Vito Zanotelli found his passion to gather biological insights through large-scale quantitative experiments combined with statistics and machine learning during his BSc and MSc studies in Systems Biology at ETH Zurich. There he had the chance to work on cutting-edge metabolomics, proteomics and high-throughput imaging projects.

In search of a PhD program, he interviewed in the lab of Bernd Bodenmiller, PhD, at the University of Zurich. He was immediately fascinated by the (at the time) prototype technology called Imaging Mass Cytometry™, which enables acquisition of spatially resolved highly multiplexed measurements at cellular resolution.

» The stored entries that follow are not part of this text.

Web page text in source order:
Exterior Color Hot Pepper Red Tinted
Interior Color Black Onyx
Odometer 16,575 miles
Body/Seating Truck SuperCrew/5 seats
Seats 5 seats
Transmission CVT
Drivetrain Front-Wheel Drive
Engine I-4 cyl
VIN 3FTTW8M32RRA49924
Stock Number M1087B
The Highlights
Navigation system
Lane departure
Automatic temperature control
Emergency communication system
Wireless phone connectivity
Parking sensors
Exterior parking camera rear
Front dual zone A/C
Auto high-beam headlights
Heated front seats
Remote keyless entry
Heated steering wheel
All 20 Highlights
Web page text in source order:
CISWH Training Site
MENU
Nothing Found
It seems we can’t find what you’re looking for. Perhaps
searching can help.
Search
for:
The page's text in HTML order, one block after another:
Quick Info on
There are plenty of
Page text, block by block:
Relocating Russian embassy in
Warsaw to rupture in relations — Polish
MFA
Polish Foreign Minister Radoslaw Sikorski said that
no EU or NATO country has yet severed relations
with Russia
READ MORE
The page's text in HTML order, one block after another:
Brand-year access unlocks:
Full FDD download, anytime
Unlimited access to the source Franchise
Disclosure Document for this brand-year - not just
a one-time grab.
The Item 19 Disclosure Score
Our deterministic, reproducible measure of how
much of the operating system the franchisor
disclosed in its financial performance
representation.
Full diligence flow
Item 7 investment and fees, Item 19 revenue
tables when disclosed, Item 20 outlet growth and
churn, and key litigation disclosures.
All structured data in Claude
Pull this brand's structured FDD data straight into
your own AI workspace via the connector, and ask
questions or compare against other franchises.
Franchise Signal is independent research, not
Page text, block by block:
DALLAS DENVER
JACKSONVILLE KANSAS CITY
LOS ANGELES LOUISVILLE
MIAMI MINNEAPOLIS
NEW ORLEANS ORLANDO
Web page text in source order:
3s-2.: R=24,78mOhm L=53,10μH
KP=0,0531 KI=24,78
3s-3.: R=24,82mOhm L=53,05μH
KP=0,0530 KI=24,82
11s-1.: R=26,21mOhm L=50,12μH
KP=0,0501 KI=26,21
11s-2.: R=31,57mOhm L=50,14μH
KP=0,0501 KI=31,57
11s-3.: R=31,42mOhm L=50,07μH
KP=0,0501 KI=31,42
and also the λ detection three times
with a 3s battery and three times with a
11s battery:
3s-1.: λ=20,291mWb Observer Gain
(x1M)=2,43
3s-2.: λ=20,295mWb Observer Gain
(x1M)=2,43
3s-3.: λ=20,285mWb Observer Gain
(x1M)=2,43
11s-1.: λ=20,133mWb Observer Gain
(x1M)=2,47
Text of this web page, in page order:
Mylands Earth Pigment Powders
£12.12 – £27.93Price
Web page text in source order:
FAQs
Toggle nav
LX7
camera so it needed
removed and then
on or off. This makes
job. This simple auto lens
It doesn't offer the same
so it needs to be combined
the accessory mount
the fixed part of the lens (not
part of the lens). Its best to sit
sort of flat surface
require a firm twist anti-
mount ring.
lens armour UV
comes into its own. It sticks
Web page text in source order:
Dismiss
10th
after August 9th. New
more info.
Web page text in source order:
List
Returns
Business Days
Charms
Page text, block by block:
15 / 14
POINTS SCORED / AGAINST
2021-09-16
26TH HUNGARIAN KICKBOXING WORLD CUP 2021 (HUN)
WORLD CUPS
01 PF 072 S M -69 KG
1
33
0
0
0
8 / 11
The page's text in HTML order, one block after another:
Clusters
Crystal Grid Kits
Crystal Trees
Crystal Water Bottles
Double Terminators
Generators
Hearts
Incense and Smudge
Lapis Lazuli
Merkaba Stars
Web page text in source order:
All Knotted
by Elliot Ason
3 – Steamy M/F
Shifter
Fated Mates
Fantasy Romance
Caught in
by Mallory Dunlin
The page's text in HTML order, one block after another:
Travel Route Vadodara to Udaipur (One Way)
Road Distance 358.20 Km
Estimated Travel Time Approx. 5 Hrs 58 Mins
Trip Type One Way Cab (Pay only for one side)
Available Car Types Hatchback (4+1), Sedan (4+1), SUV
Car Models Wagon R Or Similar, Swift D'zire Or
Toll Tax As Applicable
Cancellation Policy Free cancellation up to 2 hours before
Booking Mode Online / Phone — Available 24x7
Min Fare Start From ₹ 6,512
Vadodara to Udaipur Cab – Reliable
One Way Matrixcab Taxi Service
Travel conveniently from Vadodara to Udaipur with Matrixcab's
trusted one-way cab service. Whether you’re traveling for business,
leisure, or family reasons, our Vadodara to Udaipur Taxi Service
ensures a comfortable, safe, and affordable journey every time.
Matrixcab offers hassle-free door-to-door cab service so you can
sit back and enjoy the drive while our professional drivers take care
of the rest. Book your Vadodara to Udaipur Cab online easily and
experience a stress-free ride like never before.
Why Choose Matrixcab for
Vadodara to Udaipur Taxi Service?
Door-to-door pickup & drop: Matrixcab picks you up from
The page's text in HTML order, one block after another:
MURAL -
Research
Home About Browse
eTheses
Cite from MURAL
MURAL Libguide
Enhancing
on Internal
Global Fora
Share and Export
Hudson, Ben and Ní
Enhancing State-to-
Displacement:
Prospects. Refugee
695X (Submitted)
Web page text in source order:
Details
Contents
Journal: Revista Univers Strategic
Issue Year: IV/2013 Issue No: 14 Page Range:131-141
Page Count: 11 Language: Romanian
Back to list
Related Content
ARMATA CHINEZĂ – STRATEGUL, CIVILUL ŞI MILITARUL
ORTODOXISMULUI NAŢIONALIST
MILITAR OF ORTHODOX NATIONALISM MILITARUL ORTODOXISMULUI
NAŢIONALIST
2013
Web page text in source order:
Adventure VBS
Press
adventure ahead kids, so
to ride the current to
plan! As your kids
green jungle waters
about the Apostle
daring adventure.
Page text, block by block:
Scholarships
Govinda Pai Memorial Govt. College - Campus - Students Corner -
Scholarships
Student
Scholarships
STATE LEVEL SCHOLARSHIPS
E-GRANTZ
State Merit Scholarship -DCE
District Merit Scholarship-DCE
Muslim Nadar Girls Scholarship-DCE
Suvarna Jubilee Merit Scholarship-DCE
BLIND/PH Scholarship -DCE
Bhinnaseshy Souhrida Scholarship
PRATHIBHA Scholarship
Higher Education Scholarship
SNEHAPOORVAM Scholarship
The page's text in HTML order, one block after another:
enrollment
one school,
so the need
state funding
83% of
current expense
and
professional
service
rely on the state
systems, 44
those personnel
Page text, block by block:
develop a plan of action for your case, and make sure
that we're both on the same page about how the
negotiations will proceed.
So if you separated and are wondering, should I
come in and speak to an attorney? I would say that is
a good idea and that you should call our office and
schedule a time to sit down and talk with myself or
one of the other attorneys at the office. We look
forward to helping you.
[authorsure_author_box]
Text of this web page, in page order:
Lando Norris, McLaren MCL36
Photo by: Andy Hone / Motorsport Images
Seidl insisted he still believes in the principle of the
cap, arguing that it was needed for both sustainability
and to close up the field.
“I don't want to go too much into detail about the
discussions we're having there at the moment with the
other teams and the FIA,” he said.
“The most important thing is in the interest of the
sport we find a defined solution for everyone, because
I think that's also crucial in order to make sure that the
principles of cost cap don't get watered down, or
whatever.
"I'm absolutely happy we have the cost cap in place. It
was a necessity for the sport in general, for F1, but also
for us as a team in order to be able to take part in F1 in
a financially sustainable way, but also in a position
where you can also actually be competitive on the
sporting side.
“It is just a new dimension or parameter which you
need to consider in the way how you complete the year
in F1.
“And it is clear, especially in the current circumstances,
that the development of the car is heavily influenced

During his PhD studies used this technology to study the origins of spatial single-cell heterogeneity, requiring the development of both computational and experimental tools to help to analyze and utilize this novel technology better. Apart from his main project on trying to understand spatial signaling in 3D spheroids, this expertise enabled him to contribute to more than a dozen papers in the field of mass cytometry. During this work, he also authored and contributed to multiple open source projects.

After his PhD, he joined D ONE in 2021 as a Data Analytics Consultant, enabling businesses of all kinds to better understand and utilize their data.